In recent years, cancer has become the leading cause of death in urban areas and the second leading cause of death in rural areas. Incidence and mortality rates of gynecological tumors are on the rise and pose a threat to women's health. Among these tumors, UF are the most common. CC, EC, and OC are the three most common gynecologic malignancies and rank in the top 10 in female cancer incidence. [1]. The occurrence of gynecological tumors is influenced by a variety of factors, including genetics, hormonal imbalances, obesity, persistent HPV infection, and chronic conditions such as endometriosis.
The human microbiome is the microbiome that resides in specific areas of the body [2]. It plays a vital role in maintaining organismal balance and host health. It possesses many important functions, such as nutrient absorption, maintaining the integrity of epithelial barrier, removing harmful substances, regulating inflammation and immune response, and protecting against pathogen invasion [3]. In recent years, with the development of next-generation sequencing technologies, we have gained a deeper understanding of the diversity of the human microbiome.
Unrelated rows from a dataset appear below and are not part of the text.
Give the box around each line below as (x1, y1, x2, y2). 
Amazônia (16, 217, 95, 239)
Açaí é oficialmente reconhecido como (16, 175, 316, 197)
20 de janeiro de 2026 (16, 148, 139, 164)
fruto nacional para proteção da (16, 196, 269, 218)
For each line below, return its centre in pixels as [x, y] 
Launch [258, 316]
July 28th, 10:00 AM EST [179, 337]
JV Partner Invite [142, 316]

Among them, the gut microbiome is widely studied. The normal gut microbiome consists mainly of the phyla Bacteroidetes and Firmicutes [4]. The dominant microbiota in the gut of healthy individuals produces short-chain fatty acids by fermenting carbohydrates, proteins and peptides. These SCFAs help maintain an acidic gut environment, promote the growth of beneficial bacteria and inhibit the colonization of potential pathogens. In addition, SCFA helps maintain gut barrier function, stimulates intestinal epithelial cell regeneration, and promotes the production of antimicrobial peptides and mucus. In summary, a healthy gut microbiome plays an important role in suppressing chronic inflammation, obesity, metabolic syndrome and cancer-related diseases[5].
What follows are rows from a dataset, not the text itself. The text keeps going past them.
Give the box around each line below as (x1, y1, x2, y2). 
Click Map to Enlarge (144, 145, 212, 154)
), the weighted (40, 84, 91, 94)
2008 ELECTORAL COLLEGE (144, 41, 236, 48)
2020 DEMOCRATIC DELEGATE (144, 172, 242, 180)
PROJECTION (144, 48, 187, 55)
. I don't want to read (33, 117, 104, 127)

Microbial communities exists in a symbiotically balanced manner within the host.However, several factors can influence the composition of the microbiome, such as medication, obesity, diet, exercise, race, geography, and genetics [5]. Intestinal dysbiosis refers to a decline in diversity and stability of the gut microbiota, leading to the overgrowth of opportunistic pathogens and the production of specific bacterial by-products, and immunological and metabolic disturbances. Studies have linked intestinal dysbiosis to inflammatory bowel disease, diabetes, obesity, metabolic syndrome, cancer, and more [5]. Recently, the relationship between gut microbiota and tumors has become a hot topic. Previous studies have confirmed the role of microbial dysbiosis in gastrointestinal tumors, such as colorectal and liver cancer. In addition to the digestive tract, the gut microbiota is also associated with skin, mouth, lung and reproductive cancers [7]. The mechanisms by which microbes drive cancer are multifaceted. In gynecological tumors, intestinal dysbiosis, in addition to regulating inflammatory responses, plays a critical role in gynecological tumors through DNA damage, effects on estrogen levels, and production of toxins and metabolites associated with gut bacteria[8].
The gut microbiome affects the carcinogenesis of gynecological tumors. By comparing the differences in gut microbiota composition between UF patients and healthy individuals, we found a decrease in the abundance of Bifidobacteria scardovii, Ligilactobacillus saerimneri, and Lactococcus raffinolactis, while the abundance of Pseudomonas stutzeri and Prevotella amnii were increased [9]. Zq Wang et al.'s study, using 16S rRNA sequencing analysis, showed a significant increase in the abundance of Proteobacteria in the gut microbiota of CC patients compared to the control, while the abundance of Firmicutes was relatively reduced [10]. After adjusting for age and race, Prevotella, Porphyromonas, and Dialister were significantly enriched, while Bacteroides, Alistipes, and Lachnospiracea were decreased in CC[11]. Ss Zhao et al. Identified the differences in gut microbiota between EC patients and healthy individuals. The study found Ruminococcus were enriched in EC and could serve as prognostic biomarkers, providing new targets for clinical treatment [12]. Some bacterial metabolites also impact the development of EC: butyrate exhibits anti-inflammatory and anti-tumor effects, while the overexpression of tryptophan decarboxylase is associated with poor prognosis in EC [13]. Proteobacteria and Veillonella were more abundant among breast cancer and ovarian cancer patients with cachexia [14]. Chambers et al.'s study demonstrated that dysbiosis of the gut microbiota in OC can lead to tumor progression and resistance to cisplatin chemotherapy [15].
However, these findings are mainly based on cross-sectional studies and cannot determine causation. Establishing causality can improve our understanding of gynecological tumor development mechanisms and potentially guide the development of microbial interventions. Therefore, elucidating the causal relationship between gut microbiota and gynecological tumors is critical. Mendelian randomization explores causal relationships between risk factors and outcomes, often unaffected by confounding and reverse causality, by integrating aggregated data from GWAS and using genetic variation as IVs [16]. Hence, the purpose of this study is to explore the causal relationship between gut microbiota and gynecological tumors and to provide a theoretical basis for the development of potential therapeutic targets for gynecological tumors.